From the records below, please print only the lines from the one containing "For each line below, return its bounding" through the one containing "Tasa intrínseca de", both included. Skip the pictures.

Stored data entries
---------------

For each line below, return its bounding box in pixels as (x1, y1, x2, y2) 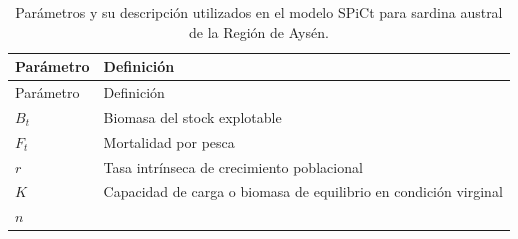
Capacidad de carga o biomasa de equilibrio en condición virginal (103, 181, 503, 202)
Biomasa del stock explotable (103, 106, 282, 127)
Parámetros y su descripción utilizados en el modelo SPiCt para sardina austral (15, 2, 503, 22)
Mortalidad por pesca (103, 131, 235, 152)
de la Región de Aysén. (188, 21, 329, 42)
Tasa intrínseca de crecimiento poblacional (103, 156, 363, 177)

---------------

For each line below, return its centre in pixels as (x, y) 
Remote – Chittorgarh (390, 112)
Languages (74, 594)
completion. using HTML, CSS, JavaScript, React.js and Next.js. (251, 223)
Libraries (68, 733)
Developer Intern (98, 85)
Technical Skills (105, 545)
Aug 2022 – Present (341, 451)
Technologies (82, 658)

---------------

### Result of the task
For each line below, return its bounding box in pixels as (x1, y1, x2, y2) 
Capacidad de carga o biomasa de equilibrio en condición virginal (103, 181, 503, 202)
Biomasa del stock explotable (103, 106, 282, 127)
Parámetros y su descripción utilizados en el modelo SPiCt para sardina austral (15, 2, 503, 22)
Mortalidad por pesca (103, 131, 235, 152)
de la Región de Aysén. (188, 21, 329, 42)
Tasa intrínseca de crecimiento poblacional (103, 156, 363, 177)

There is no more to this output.